In particular, many of the brands who seem to struggle with middling interest in their very expensive bags are primarily known for their clothing, and they don’t seem to understand that the audience for designer bags is different — and far broader — and needs to be approached separately. Having convinced a small number of people to pay $3,000 for a cocktail dress doesn’t make a huge difference in whether or not an accessories lover thinks your bag is worth the same price, especially when designers abound who put those shoppers’ needs and interests first. More and more, though, it seems like brands who have long done pretty well in accessories are also falling into this trap, which is why you may have noticed some of them fading from the conversation as the handbag market evolves to provide more (and better) contemporary and mid-priced options.

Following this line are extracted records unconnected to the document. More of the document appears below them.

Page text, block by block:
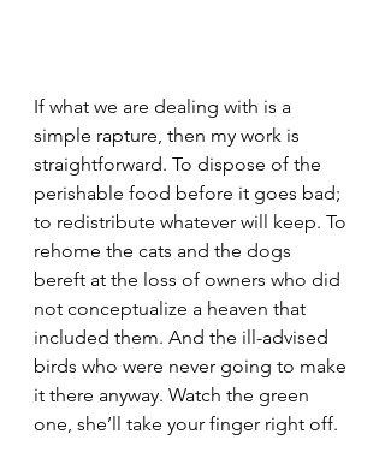
If what we are dealing with is a
simple rapture, then my work is
straightforward. To dispose of the
perishable food before it goes bad;
to redistribute whatever will keep. To
rehome the cats and the dogs
bereft at the loss of owners who did
not conceptualize a heaven that
included them. And the ill-advised
birds who were never going to make
it there anyway. Watch the green
one, she’ll take your finger right off.
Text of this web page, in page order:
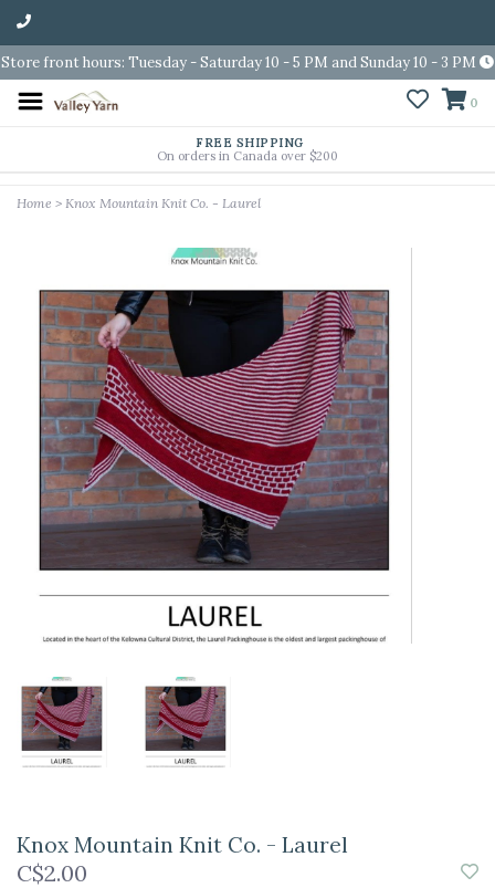
Store front hours: Tuesday - Saturday 10 - 5 PM and Sunday 10 - 3 PM
0
FREE SHIPPING
On orders in Canada over $200
Home > Knox Mountain Knit Co. - Laurel
Knox Mountain Knit Co. - Laurel
C$2.00
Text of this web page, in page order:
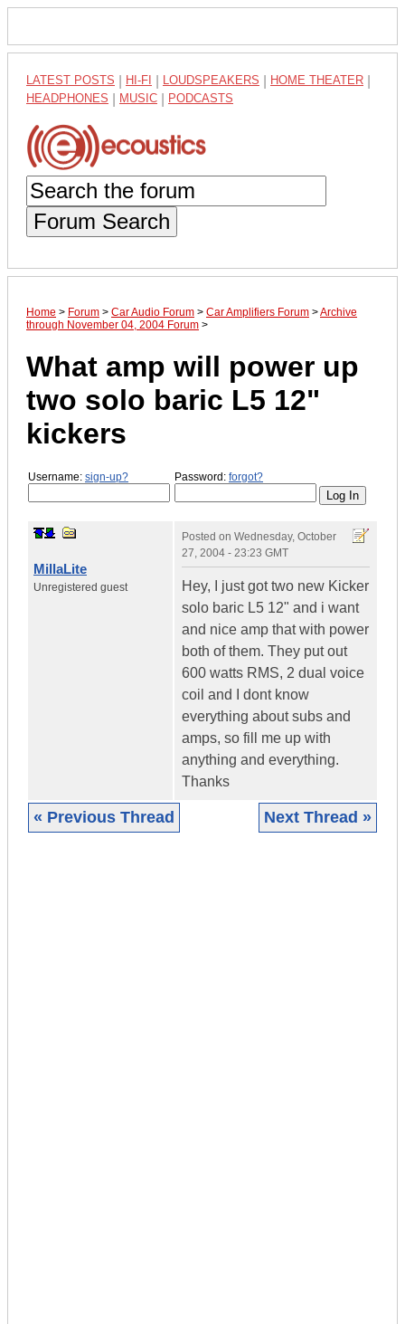
LATEST POSTS HI-FI LOUDSPEAKERS HOME THEATER
HEADPHONES MUSIC PODCASTS
Forum Search
Home > Forum > Car Audio Forum > Car Amplifiers Forum >Archive
through November 04, 2004 Forum >
What amp will power up
two solo baric L5 12"
kickers
Username: sign-up? Password: forgot?
MillaLite
Unregistered guest
Posted on Wednesday, October
27, 2004 - 23:23 GMT
Hey, I just got two new Kicker
solo baric L5 12" and i want
and nice amp that with power
both of them. They put out
600 watts RMS, 2 dual voice
coil and I dont know
everything about subs and
amps, so fill me up with
anything and everything.
Thanks
« Previous Thread Next Thread »
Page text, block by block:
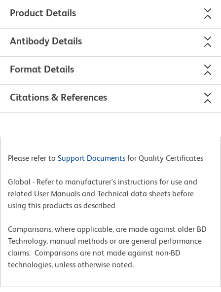
Product Details
Antibody Details
Format Details
Citations & References
Please refer to Support Documents for Quality Certificates
Global - Refer to manufacturer's instructions for use and
related User Manuals and Technical data sheets before
using this products as described
Comparisons, where applicable, are made against older BD
Technology, manual methods or are general performance
claims. Comparisons are not made against non-BD
technologies, unless otherwise noted.
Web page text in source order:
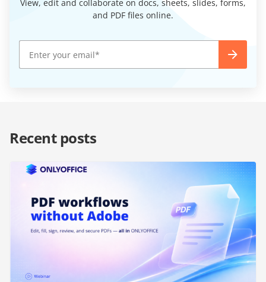
View, edit and collaborate on docs, sheets, slides, forms,
and PDF files online.
Recent posts
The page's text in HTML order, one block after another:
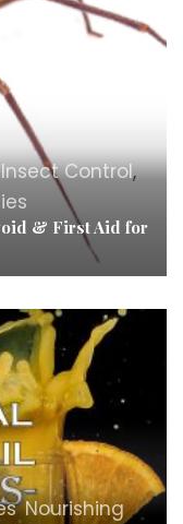
Insect Control,
& First Aid for
,Nourishing
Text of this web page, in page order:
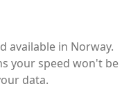
available in Norway.
your speed won't be
data.
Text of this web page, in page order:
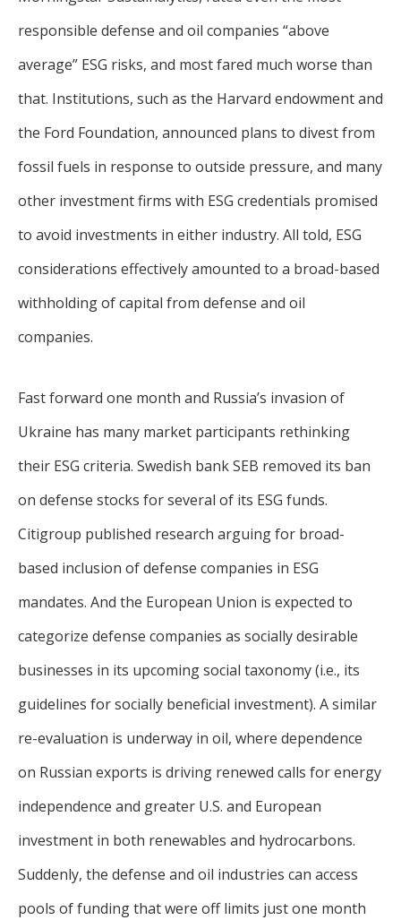
responsible defense and oil companies “above
average” ESG risks, and most fared much worse than
that. Institutions, such as the Harvard endowment and
the Ford Foundation, announced plans to divest from
fossil fuels in response to outside pressure, and many
other investment firms with ESG credentials promised
to avoid investments in either industry. All told, ESG
considerations effectively amounted to a broad-based
withholding of capital from defense and oil
companies.
Fast forward one month and Russia’s invasion of
Ukraine has many market participants rethinking
their ESG criteria. Swedish bank SEB removed its ban
on defense stocks for several of its ESG funds.
Citigroup published research arguing for broad-
based inclusion of defense companies in ESG
mandates. And the European Union is expected to
categorize defense companies as socially desirable
businesses in its upcoming social taxonomy (i.e., its
guidelines for socially beneficial investment). A similar
re-evaluation is underway in oil, where dependence
on Russian exports is driving renewed calls for energy
independence and greater U.S. and European
investment in both renewables and hydrocarbons.
Suddenly, the defense and oil industries can access
pools of funding that were off limits just one month

The logical conclusion to all of this would be for brands to be realistic about their spots in the market and, instead of trying to play catchup with designers that are just inherently different, find their own places to shine, which may very well be at non-maximum price levels. I doubt any brands will be willing to admit this to themselves, though — after all, have you ever noticed one doing anything but raising prices? If designers need a case study, though, they should look to Chloé, which has a wonderful reputation for luxury and has largely kept its day bag debuts at $2,000 or lower, even while everyone around it races toward $3,000. These bags have helped Chloé maintain constant popularity among fashionable women across a range of ages, even though plenty of luxury marketers seem to believe the only way to compete is to convince consumers that any random bag has to cost $3,000. It doesn’t have to be this way, and it would be better for all consumers and most brands if everyone in the bag game just chilled out a little bit.